WHAT YOU NEED TO DO | The reply should reproduce every line of the data below word for word, minus any images.

[DATA EXTRACTS Boundary: Start]

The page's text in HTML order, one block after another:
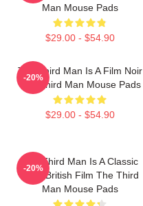
Man Mouse Pads
$29.00 - $54.90
The Third Man Is A Film Noir
The Third Man Mouse Pads
$29.00 - $54.90
-20%
The Third Man Is A Classic
1949 British Film The Third
Man Mouse Pads
-20%
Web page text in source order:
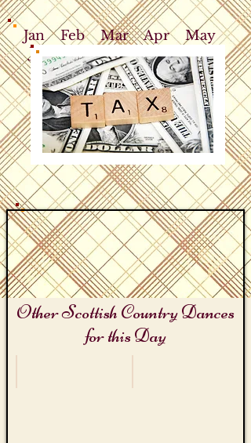
Jan Feb Mar Apr
May
Jun
Jul Aug Sep
Oct
Nov
Dec
Other Scottish Country Dances
for this Day
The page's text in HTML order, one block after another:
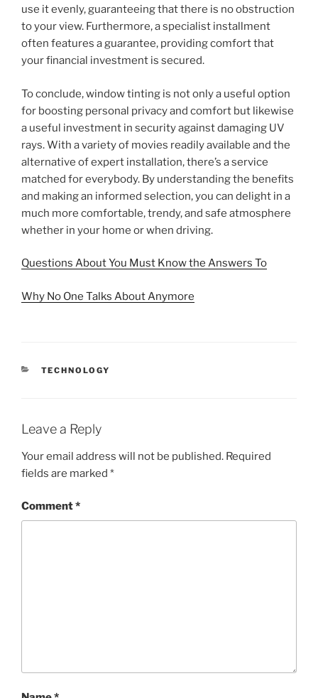
use it evenly, guaranteeing that there is no obstruction
to your view. Furthermore, a specialist installment
often features a guarantee, providing comfort that
your financial investment is secured.
To conclude, window tinting is not only a useful option
for boosting personal privacy and comfort but likewise
a useful investment in security against damaging UV
rays. With a variety of movies readily available and the
alternative of expert installation, there’s a service
matched for everybody. By understanding the benefits
and making an informed selection, you can delight in a
much more comfortable, trendy, and safe atmosphere
whether in your home or when driving.
Questions About You Must Know the Answers To
Why No One Talks About Anymore
CATEGORIES
TECHNOLOGY
Leave a Reply
Your email address will not be published. Required
fields are marked *
Comment*
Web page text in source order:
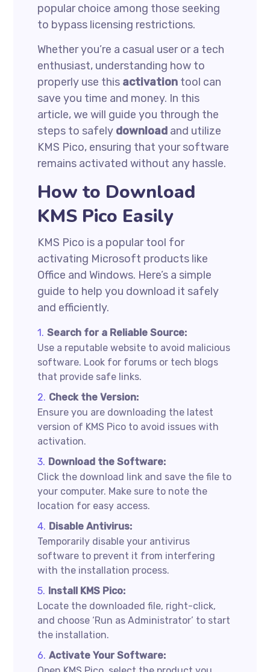
popular choice among those seeking
to bypass licensing restrictions.
Whether you’re a casual user or a tech
enthusiast, understanding how to
properly use this activation tool can
save you time and money. In this
article, we will guide you through the
steps to safely download and utilize
KMS Pico, ensuring that your software
remains activated without any hassle.
How to Download
KMS Pico Easily
KMS Pico is a popular tool for
activating Microsoft products like
Office and Windows. Here’s a simple
guide to help you download it safely
and efficiently.
Search for a Reliable Source:
Use a reputable website to avoid malicious
software. Look for forums or tech blogs
that provide safe links.
Check the Version:
Ensure you are downloading the latest
version of KMS Pico to avoid issues with
activation.
Download the Software:
Click the download link and save the file to
your computer. Make sure to note the
location for easy access.
Disable Antivirus:
Temporarily disable your antivirus
software to prevent it from interfering
with the installation process.
Install KMS Pico:
Locate the downloaded file, right-click,
and choose ‘Run as Administrator’ to start
the installation.
Activate Your Software:
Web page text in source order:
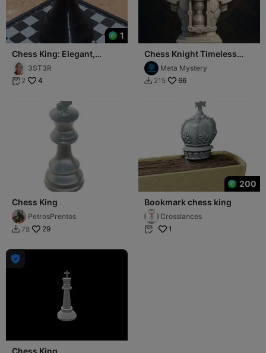
1
Chess King: Elegant,
Majestic, Unconquerable.
3ST3R
 2 4
Chess Knight Timeless
Mechanism
Meta Mystery
 215 66
Chess King
PetrosPrentos
 78 29
200
Bookmark chess king
Crosslances
 1

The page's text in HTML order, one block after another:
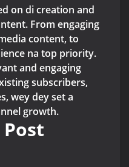
on di creation and
From engaging
content, to
na top priority.
and engaging
subscribers,
wey dey set a
growth.

[DATA EXTRACTS Boundary: End]

RESPONSE |
The page's text in HTML order, one block after another:
Man Mouse Pads
$29.00 - $54.90
The Third Man Is A Film Noir
The Third Man Mouse Pads
$29.00 - $54.90
-20%
The Third Man Is A Classic
1949 British Film The Third
Man Mouse Pads
-20%
Web page text in source order:
Jan Feb Mar Apr
May
Jun
Jul Aug Sep
Oct
Nov
Dec
Other Scottish Country Dances
for this Day
The page's text in HTML order, one block after another:
use it evenly, guaranteeing that there is no obstruction
to your view. Furthermore, a specialist installment
often features a guarantee, providing comfort that
your financial investment is secured.
To conclude, window tinting is not only a useful option
for boosting personal privacy and comfort but likewise
a useful investment in security against damaging UV
rays. With a variety of movies readily available and the
alternative of expert installation, there’s a service
matched for everybody. By understanding the benefits
and making an informed selection, you can delight in a
much more comfortable, trendy, and safe atmosphere
whether in your home or when driving.
Questions About You Must Know the Answers To
Why No One Talks About Anymore
CATEGORIES
TECHNOLOGY
Leave a Reply
Your email address will not be published. Required
fields are marked *
Comment*
Web page text in source order:
popular choice among those seeking
to bypass licensing restrictions.
Whether you’re a casual user or a tech
enthusiast, understanding how to
properly use this activation tool can
save you time and money. In this
article, we will guide you through the
steps to safely download and utilize
KMS Pico, ensuring that your software
remains activated without any hassle.
How to Download
KMS Pico Easily
KMS Pico is a popular tool for
activating Microsoft products like
Office and Windows. Here’s a simple
guide to help you download it safely
and efficiently.
Search for a Reliable Source:
Use a reputable website to avoid malicious
software. Look for forums or tech blogs
that provide safe links.
Check the Version:
Ensure you are downloading the latest
version of KMS Pico to avoid issues with
activation.
Download the Software:
Click the download link and save the file to
your computer. Make sure to note the
location for easy access.
Disable Antivirus:
Temporarily disable your antivirus
software to prevent it from interfering
with the installation process.
Install KMS Pico:
Locate the downloaded file, right-click,
and choose ‘Run as Administrator’ to start
the installation.
Activate Your Software:
Web page text in source order:
1
Chess King: Elegant,
Majestic, Unconquerable.
3ST3R
 2 4
Chess Knight Timeless
Mechanism
Meta Mystery
 215 66
Chess King
PetrosPrentos
 78 29
200
Bookmark chess king
Crosslances
 1

The page's text in HTML order, one block after another:
on di creation and
From engaging
content, to
na top priority.
and engaging
subscribers,
wey dey set a
growth.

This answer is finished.